4. Exercitado extrajudicialmente o direito potestativo de denúncia do contrato de arrendamento, com fundamento na necessidade de habitação própria, ao abrigo do disposto no artigo 15º do RAU, através de notificação judicial avulsa, desta devem constar factos concretizadores, que revelem a intenção séria de fixar residência no local onde se situa o prédio e a consequente situação de carência material de habitação autónoma e adequada às necessidades do denunciante.
5. Sendo a necessidade facto constitutivo do direito do senhorio, por força da regra prevista no artigo 342º, nº 1 do Código Civil, é ao senhorio que compete a alegação e prova dos factos constitutivos do direito invocado.(sumário da Relatora)
Decisão Texto Parcial:
Decisão Texto Integral: ACÓRDÃOS DO TRIBUNAL DA RELAÇÃO DE LISBOA

I – RELATÓRIO

H…, M… e Ma… vieram intentar procedimento especial de despejo contra, I…, pedindo o despejo do 1º andar direito do nº…, por “denúncia pelo senhorio” que, para o efeito, juntou contrato de arrendamento de 26/10/1976 (fls 47-48  dos autos) e “notificação judicial avulsa” (fls 52 a 54 dos autos), realizada em 16-07/2010, conforme fls. 67 dos autos.

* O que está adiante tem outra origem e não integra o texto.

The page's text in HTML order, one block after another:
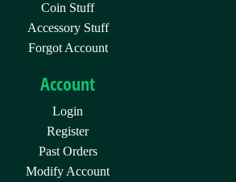
Coin Stuff
Accessory Stuff
Forgot Account
Account
Login
Register
Past Orders
Modify Account
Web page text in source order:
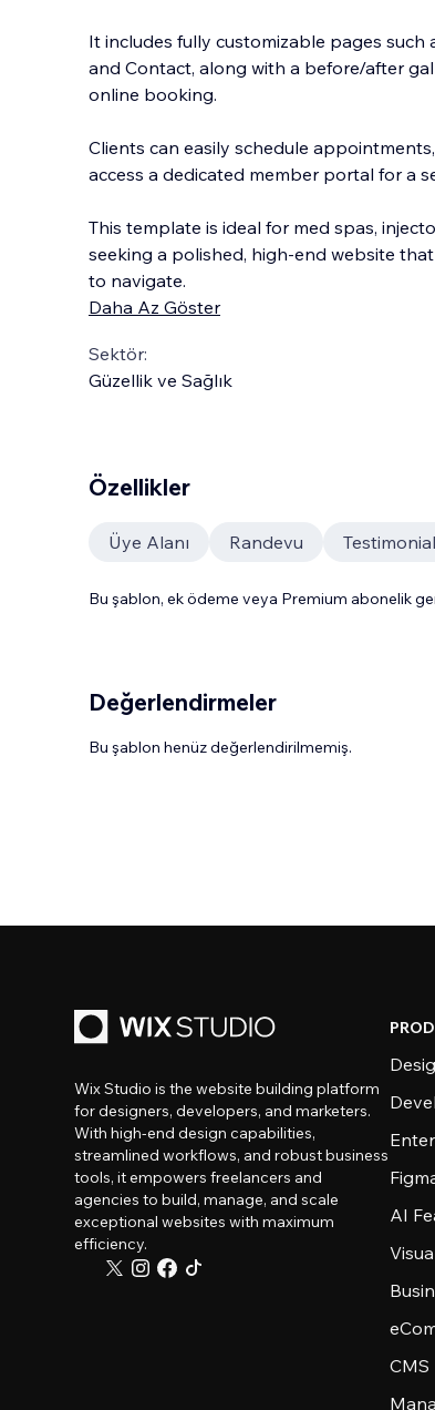
It includes fully customizable pages such
and Contact, along with a before/after
online booking.
Clients can easily schedule
access a dedicated member portal for a
This template is ideal for med spas,
seeking a polished, high‑end website
to navigate.
Daha Az Göster
Sektör:
Güzellik ve Sağlık
Özellikler
Üye Alanı Randevu
Bu şablon, ek ödeme veya Premium abonelik
Değerlendirmeler
Bu şablon henüz değerlendirilmemiş.
Wix Studio is the website building platform
for designers, developers, and marketers.
With high-end design capabilities,
streamlined workflows, and robust business
tools, it empowers freelancers and
agencies to build, manage, and scale
exceptional websites with maximum
efficiency.
AI
CMS
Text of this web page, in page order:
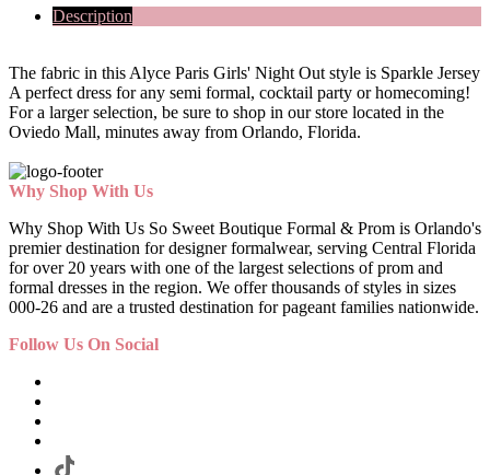
Description
The fabric in this Alyce Paris Girls' Night Out style is Sparkle Jersey
A perfect dress for any semi formal, cocktail party or homecoming!
For a larger selection, be sure to shop in our store located in the
Oviedo Mall, minutes away from Orlando, Florida.
Why Shop With Us
Why Shop With Us So Sweet Boutique Formal & Prom is Orlando's
premier destination for designer formalwear, serving Central Florida
for over 20 years with one of the largest selections of prom and
formal dresses in the region. We offer thousands of styles in sizes
000-26 and are a trusted destination for pageant families nationwide.
Follow Us On Social
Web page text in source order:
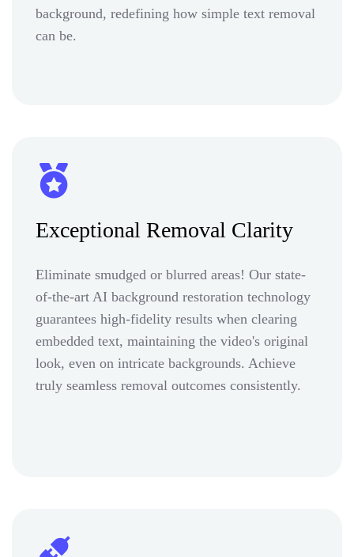
background, redefining how simple text removal
can be.
Exceptional Removal Clarity
Eliminate smudged or blurred areas! Our state-
of-the-art AI background restoration technology
guarantees high-fidelity results when clearing
embedded text, maintaining the video's original
look, even on intricate backgrounds. Achieve
truly seamless removal outcomes consistently.
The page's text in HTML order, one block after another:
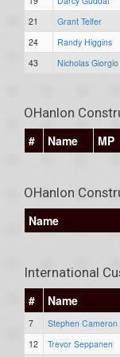
21
Grant Telfer
24
Randy Higgins
43
Nicholas Giorgio
OHanlon
#
Name MP
OHanlon
Name
International
#
Name
7 Stephen Cameron
12
Trevor Seppanen
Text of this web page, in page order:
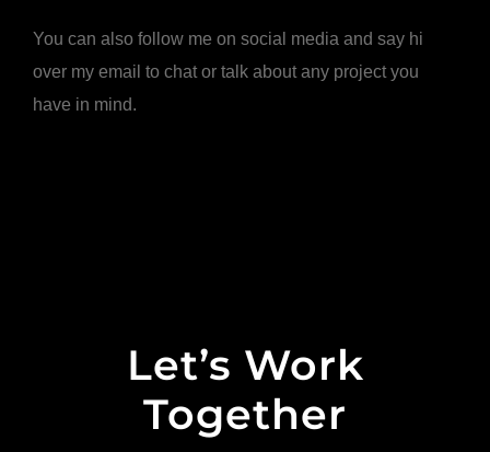
You can also follow me on social media and say hi
over my email to chat or talk about any project you
have in mind.
Let’s Work
Together
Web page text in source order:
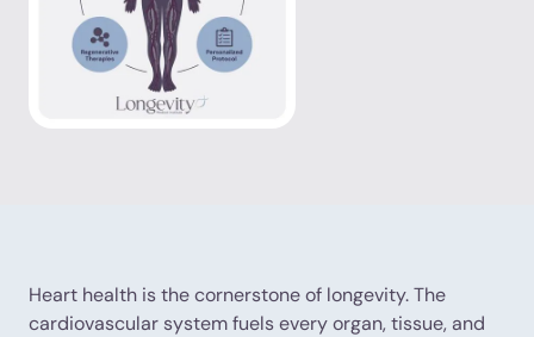
Heart health is the cornerstone of longevity. The
cardiovascular system fuels every organ, tissue, and
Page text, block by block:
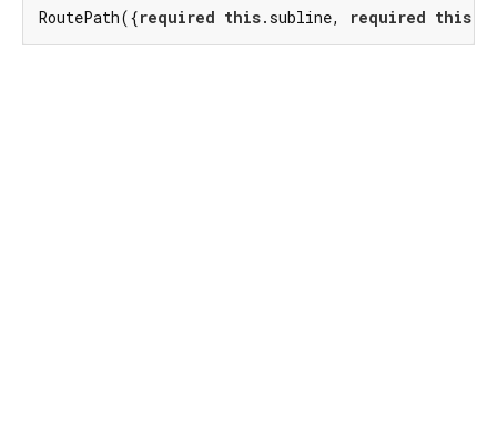
RoutePath({required this.subline, required this

Citado, o R. deduziu oposição, alegando que foi notificado com documentação ilegível, e que a notificação judicial avulsa não produz os efeitos pretendidos, uma vez que o A. apenas diz que pretende regressar a Portugal, não invocando fundamentos sérios.

Foi proferida decisão que, ao abrigo das regras do artigo 15º-H/3 da Lei 6/06 de 27-II, na redacção da Lei 31/12 de 14-VIII, julgou improcedente o presente procedimento, e absolveu o Réu do pedido.

Recorrem os Requerentes da decisão, tendo, no essencial, formulado as seguintes conclusões:

A) Os apelantes são proprietários de um imóvel situado na …, que foi dado de arrendamento em 01 de Novembro de 1976 ao aqui apelado.

B) Em 31 de Maio de 2010 interpuseram Notificação Judicial Avulsa com o intuito de solicitar a devolução do locado.

C) Ao abrigo do artigo 1101º alínea a) do Código Civil, foi indicado na notificação judicial avulsa, o motivo da pretensão dos apelantes (necessidade da casa para habitação própria).

D) Os apelantes não possuem outro imóvel em Portugal.

E) E quando se deslocam ao país Natal ficam na casa do seu procurador He…, irmão do apelante.

F) Os apelantes são pessoas de idade avançada (conforme referido no artigo 3º da notificação judicial avulsa), sendo a apelante reformada por velhice e o apelante reformado por invalidez.

G) Na data da celebração do contrato de arrendamento, em 1976, os apelantes apenas possuíam a casa dada ao arrendamento, situação que se mantém até aos dias de hoje – não possuem outro imóvel.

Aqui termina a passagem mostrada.